Пальцы его опущенных рук дрожали, он не смел, боялся ими шевельнуть.
«И небо – наше», – тянул на себя уздечку, напрягал мокрую между лопаток спину Гранищев, не позволяя «ИЛу» завалиться, затылком чуя приближение «мессера». «Как сына вели на расстрел», – хрипел он, сильно кося глазами вбок, ожидая беззвучного лета жаркой трассы… Всегдашний «хвостовик», бессменный замыкающий, – куда еще ставить сержанта, как не в хвост, если наскребается группа из лейтенантов да капитанов? – Гранищев первым принимал и первым же должен был парировать удары нахрапистых «мессеров» сзади, – только сзади! – собственной шкурой постигая излюбленные ими приемы и уловки… А сколько хлебал он горя, сколько скопил в душе злобы и боли, видя чуть ли не в каждом бою, как цепенеют, застывают охваченные ужасом «мессеробоязни» новички, и прут, не шелохнувшись, напрямую… либо судорожно, беспомощно сучат ногами. Чужие драмы терзали его по ночам, как свои, власть их над летчиком была велика…
Опыт предостерегал Гранищева против губительного ухода от «мессера» по прямой, а подбитый, плохо ему повиновавшийся «ИЛ» и собственная немощь лишали возможности размашистого, энергичного, как при лыжном слаломе, маневра. Чтобы не подставлять себя, он подскальзывал в сторону от «мессера» – едва- едва, на сантиметры. Вся его надежда была в скрытности, неуловимости этого смещения. Звон раздался в его ушах, дрожь сотрясла машину. «Врезал!» – он не понял – куда, вслед за гулким, как по воде, ударом ждал сбоя, обрыва в моторе, его наполненный, неизменившийся тембр отозвался в нем коротко: «Жив!»
Оранжевая ермолка в поле его зрения продвинулась вперед. Оранжевый, низко надвинутый на глаза колпак. В быстром, попутном с «ИЛом» движении немец показал ему кулак с отставленным, выгнутым назад большим пальцем. Хвала? Выдержал атаку на большой?

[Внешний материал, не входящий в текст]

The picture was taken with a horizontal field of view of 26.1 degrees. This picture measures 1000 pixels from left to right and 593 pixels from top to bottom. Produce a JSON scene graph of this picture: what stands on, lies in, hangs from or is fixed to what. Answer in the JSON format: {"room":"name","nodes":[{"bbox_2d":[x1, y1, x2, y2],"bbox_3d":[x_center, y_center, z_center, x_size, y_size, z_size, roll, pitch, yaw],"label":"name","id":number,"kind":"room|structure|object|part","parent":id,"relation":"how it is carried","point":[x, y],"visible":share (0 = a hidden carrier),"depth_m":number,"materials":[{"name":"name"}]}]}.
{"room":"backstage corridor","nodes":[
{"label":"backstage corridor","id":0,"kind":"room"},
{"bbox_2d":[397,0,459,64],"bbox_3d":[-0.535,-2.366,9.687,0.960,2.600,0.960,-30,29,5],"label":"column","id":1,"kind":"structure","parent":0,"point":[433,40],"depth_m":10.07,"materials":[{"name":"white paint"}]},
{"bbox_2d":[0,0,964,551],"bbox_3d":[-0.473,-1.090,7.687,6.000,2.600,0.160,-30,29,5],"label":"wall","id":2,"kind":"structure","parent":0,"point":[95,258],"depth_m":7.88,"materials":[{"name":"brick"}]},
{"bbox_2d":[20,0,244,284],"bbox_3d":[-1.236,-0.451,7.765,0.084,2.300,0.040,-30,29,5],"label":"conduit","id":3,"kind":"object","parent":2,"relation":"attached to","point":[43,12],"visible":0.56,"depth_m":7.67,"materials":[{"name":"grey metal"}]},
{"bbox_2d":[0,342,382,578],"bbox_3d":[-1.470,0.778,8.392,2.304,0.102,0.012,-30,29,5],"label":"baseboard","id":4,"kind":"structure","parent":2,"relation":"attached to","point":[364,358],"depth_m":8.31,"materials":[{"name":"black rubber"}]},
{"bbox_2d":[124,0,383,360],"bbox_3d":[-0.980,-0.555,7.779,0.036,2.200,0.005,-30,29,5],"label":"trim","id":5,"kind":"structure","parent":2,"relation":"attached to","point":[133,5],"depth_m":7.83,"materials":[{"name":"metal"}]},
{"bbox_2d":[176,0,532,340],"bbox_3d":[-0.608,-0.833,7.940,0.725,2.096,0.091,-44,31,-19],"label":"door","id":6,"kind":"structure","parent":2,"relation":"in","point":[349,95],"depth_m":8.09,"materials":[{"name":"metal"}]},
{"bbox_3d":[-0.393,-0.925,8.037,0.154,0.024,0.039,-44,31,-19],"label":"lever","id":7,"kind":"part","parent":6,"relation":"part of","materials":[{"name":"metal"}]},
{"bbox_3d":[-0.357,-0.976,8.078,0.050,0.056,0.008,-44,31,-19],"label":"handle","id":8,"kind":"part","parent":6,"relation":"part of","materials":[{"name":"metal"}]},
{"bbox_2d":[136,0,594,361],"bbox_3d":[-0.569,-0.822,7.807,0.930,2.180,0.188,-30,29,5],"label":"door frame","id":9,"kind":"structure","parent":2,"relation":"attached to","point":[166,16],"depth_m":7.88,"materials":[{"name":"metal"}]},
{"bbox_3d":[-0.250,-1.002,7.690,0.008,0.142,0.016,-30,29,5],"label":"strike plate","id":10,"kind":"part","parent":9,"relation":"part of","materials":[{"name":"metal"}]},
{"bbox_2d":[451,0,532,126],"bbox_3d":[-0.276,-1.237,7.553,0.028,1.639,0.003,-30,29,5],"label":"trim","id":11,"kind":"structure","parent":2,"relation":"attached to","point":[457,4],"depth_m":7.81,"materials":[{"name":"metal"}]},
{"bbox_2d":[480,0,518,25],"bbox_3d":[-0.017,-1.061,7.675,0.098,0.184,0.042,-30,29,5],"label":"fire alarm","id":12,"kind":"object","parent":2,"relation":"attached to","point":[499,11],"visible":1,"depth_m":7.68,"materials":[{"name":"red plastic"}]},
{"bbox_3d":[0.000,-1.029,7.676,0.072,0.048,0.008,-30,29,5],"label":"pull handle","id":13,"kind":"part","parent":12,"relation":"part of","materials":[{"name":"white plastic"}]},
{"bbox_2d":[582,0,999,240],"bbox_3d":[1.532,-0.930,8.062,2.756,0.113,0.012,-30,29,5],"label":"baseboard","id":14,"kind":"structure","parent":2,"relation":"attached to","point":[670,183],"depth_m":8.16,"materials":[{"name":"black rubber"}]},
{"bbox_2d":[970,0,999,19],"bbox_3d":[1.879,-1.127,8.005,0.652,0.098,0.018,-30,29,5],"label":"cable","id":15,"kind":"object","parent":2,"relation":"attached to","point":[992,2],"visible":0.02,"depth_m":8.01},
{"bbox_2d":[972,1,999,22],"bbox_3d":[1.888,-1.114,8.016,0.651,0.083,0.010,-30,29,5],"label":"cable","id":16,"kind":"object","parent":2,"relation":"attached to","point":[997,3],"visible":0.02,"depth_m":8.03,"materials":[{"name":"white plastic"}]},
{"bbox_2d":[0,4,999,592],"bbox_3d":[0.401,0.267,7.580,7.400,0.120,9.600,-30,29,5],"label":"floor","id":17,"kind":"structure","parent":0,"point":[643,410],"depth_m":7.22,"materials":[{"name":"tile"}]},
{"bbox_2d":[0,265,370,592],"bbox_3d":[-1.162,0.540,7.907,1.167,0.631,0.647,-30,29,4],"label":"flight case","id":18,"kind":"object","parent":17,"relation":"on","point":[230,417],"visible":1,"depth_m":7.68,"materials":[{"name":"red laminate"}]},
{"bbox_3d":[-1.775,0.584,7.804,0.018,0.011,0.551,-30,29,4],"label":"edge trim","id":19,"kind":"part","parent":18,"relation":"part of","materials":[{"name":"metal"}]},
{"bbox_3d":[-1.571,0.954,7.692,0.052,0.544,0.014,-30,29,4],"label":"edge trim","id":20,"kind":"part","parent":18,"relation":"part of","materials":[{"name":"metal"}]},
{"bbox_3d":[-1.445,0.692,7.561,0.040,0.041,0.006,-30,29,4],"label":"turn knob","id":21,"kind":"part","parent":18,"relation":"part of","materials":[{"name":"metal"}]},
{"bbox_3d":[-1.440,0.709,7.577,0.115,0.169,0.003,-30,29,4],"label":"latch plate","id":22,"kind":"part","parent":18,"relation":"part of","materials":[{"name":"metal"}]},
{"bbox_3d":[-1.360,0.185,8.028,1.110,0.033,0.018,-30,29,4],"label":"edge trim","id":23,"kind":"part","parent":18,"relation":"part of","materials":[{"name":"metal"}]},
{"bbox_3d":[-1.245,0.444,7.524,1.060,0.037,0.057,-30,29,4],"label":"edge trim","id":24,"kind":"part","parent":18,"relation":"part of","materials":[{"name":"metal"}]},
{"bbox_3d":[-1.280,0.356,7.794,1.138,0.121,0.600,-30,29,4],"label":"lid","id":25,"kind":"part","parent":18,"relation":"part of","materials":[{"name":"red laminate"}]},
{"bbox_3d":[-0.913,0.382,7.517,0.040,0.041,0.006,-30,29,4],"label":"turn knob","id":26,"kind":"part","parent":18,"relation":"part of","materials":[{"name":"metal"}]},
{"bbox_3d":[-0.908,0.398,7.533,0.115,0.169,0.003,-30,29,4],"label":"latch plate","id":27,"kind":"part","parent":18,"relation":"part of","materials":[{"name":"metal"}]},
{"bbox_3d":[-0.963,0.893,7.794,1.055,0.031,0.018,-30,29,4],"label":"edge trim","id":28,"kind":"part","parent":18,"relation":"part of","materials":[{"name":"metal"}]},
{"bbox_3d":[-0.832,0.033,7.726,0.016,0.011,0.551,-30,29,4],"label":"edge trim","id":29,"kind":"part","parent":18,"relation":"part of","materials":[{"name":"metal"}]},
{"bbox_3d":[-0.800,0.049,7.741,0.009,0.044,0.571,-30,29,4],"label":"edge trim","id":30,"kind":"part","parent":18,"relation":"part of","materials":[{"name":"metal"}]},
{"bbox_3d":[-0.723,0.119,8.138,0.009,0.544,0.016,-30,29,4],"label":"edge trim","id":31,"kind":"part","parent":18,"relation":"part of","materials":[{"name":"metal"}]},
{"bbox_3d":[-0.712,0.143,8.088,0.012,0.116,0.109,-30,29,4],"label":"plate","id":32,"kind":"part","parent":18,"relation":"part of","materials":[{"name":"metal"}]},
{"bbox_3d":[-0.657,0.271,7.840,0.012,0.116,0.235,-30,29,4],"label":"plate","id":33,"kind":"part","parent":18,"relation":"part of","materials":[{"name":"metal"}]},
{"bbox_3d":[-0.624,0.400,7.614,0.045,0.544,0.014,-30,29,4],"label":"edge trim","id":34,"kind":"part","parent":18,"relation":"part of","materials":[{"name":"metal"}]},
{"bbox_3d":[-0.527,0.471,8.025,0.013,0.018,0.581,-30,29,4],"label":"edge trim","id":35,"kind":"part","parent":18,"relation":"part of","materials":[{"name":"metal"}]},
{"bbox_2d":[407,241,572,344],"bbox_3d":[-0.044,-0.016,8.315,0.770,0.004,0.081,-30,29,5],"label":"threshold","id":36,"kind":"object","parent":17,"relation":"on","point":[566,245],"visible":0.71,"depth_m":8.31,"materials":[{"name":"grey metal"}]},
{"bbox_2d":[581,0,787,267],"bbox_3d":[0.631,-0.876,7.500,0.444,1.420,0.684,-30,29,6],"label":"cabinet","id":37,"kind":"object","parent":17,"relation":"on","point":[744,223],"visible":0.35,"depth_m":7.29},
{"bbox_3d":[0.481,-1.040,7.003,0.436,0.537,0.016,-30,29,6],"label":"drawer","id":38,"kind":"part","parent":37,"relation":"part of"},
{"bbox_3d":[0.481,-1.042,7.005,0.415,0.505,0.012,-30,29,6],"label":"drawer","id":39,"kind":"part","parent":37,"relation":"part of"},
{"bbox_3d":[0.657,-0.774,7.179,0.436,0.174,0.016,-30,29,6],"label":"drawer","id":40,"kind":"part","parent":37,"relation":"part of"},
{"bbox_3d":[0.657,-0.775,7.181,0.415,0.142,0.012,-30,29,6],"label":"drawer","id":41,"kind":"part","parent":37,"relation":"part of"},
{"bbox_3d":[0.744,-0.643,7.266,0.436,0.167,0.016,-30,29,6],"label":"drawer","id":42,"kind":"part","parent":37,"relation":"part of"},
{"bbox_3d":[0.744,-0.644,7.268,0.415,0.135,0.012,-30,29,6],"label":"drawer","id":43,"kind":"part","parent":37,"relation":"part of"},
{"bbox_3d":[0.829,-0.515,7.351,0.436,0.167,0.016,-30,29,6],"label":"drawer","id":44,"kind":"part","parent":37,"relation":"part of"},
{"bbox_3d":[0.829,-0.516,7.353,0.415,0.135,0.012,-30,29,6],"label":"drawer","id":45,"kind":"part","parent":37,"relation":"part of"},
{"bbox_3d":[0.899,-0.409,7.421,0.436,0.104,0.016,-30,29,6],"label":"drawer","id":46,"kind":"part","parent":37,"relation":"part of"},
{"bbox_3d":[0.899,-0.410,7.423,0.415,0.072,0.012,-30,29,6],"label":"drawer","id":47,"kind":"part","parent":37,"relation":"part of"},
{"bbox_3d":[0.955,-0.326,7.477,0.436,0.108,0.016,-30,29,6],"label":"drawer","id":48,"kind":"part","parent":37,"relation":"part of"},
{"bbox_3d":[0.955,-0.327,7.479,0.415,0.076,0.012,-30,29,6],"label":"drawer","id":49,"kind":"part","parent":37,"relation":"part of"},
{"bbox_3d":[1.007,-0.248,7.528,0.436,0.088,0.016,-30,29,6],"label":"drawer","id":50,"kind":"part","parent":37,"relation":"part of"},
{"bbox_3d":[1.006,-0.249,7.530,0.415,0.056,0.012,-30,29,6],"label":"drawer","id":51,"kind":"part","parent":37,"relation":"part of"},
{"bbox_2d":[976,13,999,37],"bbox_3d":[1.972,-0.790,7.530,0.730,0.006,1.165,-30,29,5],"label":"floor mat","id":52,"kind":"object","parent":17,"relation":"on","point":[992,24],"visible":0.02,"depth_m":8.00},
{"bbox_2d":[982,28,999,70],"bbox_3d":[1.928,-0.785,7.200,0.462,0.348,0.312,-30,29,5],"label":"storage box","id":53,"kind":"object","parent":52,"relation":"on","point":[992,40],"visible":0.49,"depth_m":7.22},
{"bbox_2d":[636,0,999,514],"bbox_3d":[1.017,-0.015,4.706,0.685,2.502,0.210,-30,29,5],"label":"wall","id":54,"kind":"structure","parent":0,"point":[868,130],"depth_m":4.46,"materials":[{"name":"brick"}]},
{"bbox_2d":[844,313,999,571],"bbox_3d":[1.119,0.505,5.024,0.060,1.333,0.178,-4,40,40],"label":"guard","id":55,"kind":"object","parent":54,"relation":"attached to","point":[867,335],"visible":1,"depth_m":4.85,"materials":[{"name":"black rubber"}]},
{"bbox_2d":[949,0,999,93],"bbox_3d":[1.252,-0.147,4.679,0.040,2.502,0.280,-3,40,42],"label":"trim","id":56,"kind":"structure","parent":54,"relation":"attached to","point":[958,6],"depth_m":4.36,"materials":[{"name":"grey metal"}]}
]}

Издевка… Горькая издевка: его тайное, скрытое скольжение, попытка создать впечатление, внушить, будто «ИЛ» неуправляем, будто он чушка, мишень, – эта хитрость разгадана, раскрыта, и теперь, во второй обещанный заход, немец внесет поправку…
.. Погрузилась ли в дрему открытая за капонирами на все стороны степь – ни оврага, ни белеющих известью угоров, – или же все отступило, отодвинулось от них, замерло в ожидании, и оба они, оглушенные друг другом, слышали только друг друга…

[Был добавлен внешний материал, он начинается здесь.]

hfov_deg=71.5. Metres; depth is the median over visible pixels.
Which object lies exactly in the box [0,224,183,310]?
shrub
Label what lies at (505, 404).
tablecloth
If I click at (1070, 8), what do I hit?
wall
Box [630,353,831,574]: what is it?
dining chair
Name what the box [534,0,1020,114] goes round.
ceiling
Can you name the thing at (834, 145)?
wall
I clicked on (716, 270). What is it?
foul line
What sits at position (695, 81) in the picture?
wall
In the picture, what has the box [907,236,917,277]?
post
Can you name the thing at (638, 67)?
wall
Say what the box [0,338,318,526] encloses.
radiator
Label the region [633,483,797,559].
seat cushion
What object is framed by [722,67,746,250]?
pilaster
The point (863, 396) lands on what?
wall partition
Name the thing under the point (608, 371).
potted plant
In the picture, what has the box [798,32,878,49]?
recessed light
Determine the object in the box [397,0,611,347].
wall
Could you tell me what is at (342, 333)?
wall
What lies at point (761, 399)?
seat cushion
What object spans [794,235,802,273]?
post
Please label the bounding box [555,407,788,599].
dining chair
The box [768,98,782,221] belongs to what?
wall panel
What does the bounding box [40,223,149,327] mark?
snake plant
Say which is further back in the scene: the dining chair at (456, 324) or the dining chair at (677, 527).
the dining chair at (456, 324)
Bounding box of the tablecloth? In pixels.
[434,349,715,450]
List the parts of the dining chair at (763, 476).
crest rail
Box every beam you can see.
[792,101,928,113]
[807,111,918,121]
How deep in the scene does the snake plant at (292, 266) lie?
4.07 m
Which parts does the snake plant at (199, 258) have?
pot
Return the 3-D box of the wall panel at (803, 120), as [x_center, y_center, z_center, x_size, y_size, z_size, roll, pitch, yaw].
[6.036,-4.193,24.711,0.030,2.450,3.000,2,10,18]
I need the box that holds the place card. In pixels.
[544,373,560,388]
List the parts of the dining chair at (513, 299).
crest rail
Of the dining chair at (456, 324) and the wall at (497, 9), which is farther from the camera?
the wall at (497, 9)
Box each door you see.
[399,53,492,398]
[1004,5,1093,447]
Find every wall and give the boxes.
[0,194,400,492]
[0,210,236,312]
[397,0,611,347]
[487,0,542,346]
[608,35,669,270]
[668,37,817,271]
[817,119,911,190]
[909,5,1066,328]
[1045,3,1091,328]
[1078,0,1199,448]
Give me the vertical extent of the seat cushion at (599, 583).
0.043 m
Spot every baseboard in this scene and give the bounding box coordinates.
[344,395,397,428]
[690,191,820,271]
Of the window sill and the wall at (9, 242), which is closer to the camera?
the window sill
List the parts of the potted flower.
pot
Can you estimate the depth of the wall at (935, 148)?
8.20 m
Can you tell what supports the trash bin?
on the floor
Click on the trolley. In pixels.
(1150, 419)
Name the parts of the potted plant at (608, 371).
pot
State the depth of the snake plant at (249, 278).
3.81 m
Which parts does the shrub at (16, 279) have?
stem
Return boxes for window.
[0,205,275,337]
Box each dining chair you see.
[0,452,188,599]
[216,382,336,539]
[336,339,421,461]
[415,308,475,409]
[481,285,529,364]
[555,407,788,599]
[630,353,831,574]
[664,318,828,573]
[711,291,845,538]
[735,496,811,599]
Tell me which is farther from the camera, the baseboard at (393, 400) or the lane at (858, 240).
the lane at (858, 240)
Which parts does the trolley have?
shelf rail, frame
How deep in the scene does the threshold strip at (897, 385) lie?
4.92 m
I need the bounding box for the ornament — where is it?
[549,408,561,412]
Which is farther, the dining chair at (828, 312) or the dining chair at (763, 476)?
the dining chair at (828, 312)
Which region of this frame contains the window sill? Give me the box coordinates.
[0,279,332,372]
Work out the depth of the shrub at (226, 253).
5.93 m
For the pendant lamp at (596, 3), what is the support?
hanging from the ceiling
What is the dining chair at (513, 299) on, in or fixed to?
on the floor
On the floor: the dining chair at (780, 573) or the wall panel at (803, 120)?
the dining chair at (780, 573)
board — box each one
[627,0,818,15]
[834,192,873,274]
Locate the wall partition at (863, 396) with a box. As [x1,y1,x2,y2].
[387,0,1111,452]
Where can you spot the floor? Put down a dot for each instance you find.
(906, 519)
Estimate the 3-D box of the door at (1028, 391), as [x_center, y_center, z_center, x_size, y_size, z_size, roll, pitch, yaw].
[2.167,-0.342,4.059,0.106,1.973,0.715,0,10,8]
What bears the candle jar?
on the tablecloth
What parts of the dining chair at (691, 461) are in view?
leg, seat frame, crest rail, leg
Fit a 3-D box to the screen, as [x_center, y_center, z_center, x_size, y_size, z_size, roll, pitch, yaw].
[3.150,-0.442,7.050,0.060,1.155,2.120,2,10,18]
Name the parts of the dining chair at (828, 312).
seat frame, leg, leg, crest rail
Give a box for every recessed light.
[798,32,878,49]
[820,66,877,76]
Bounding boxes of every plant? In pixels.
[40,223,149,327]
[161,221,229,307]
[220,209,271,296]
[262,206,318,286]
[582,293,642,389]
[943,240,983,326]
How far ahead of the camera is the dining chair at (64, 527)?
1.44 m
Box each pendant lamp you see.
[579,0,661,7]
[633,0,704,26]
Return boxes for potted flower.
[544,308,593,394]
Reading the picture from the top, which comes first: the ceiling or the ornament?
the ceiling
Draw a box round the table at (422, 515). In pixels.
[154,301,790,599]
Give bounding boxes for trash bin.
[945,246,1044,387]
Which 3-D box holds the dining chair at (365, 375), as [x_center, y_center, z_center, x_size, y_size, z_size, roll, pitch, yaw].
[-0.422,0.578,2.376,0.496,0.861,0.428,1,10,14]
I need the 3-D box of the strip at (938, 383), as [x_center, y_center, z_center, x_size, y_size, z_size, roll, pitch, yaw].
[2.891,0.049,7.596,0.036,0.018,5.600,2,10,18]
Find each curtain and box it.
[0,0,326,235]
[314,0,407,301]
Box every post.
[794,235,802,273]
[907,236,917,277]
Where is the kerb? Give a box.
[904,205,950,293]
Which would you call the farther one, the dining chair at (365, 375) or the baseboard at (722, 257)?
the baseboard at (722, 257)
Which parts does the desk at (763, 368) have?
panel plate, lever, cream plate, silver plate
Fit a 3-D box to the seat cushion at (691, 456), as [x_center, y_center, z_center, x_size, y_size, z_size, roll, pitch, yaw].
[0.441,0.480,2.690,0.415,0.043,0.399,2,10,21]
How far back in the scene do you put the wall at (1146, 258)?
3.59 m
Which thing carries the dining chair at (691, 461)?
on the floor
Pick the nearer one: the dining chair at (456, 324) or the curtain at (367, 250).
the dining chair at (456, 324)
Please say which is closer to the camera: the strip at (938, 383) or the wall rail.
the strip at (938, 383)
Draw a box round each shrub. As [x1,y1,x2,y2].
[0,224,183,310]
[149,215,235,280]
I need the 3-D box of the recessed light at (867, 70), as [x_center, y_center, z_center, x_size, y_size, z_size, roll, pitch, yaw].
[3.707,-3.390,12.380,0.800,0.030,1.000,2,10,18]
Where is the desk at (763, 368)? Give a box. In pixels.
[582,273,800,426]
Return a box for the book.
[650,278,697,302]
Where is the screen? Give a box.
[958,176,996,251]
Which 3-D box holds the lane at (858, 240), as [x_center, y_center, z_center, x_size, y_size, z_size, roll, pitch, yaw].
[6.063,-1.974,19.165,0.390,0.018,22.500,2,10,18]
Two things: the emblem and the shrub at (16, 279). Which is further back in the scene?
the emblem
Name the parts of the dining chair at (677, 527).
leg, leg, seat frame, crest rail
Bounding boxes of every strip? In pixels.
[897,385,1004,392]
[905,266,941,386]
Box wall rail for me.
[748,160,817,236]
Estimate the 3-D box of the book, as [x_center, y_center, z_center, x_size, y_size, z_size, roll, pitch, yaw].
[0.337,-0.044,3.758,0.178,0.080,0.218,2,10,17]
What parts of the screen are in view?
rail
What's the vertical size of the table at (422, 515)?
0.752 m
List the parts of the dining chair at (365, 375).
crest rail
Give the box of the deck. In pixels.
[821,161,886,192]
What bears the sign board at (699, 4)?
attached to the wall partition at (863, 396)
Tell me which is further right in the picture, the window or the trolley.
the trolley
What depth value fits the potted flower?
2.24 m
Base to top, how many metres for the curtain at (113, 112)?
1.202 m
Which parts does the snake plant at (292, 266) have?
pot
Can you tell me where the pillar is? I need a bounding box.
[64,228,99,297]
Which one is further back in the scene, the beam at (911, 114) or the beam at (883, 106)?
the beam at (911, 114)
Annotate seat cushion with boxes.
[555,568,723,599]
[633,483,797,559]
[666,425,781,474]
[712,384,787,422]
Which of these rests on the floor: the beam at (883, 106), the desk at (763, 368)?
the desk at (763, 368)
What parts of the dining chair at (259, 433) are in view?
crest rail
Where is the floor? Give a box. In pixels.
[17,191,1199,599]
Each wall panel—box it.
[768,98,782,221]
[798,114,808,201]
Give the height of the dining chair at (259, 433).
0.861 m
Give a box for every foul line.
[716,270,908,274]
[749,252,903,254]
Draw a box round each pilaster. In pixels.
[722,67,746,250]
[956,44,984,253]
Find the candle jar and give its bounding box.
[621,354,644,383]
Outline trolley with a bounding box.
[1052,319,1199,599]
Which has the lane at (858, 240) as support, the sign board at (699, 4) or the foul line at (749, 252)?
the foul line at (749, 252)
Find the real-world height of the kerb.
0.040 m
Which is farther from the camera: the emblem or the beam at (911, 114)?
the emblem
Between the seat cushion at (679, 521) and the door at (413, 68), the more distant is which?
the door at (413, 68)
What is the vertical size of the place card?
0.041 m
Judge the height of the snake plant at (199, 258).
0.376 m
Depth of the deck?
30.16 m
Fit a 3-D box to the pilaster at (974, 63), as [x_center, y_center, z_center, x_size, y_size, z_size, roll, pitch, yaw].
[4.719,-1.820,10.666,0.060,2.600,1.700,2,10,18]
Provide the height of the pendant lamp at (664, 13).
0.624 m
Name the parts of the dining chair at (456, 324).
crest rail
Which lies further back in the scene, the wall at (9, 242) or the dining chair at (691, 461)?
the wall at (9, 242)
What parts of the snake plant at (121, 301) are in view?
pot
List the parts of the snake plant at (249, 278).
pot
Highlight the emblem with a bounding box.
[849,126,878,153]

Болью, тоской, бесконечной тоской отозвался в Павле тот редкий час над Заволжьем, отходившим к ночи, – так и не решился, не посмел, не собрался с духом…
Сквозняк, ворвавшийся в кабину, предостерег: «ИЛ» качается, может грохнуться…
Павел выровнял самолет, укротил осязаемые мокрым от пота и крови лицом поднявшиеся в кабине завихрения воздуха – «ИЛ» пошел юзом или стал проседать – удивляясь собственной прыти перед развязкой, перед концом; обшарпанный фюзеляж «мессера», дюралевые нашлепки на нем, хвостовое колесико, уменьшаясь, скрывались из виду, когда на сходящем на нет обводе чужого крыла Павел разглядел нитяной разрез щели…
«А, „африканец“! – уличил немца, раскусил его Гранищев. – Ас из армии Роммеля! Спохватился, завилял хвостом!»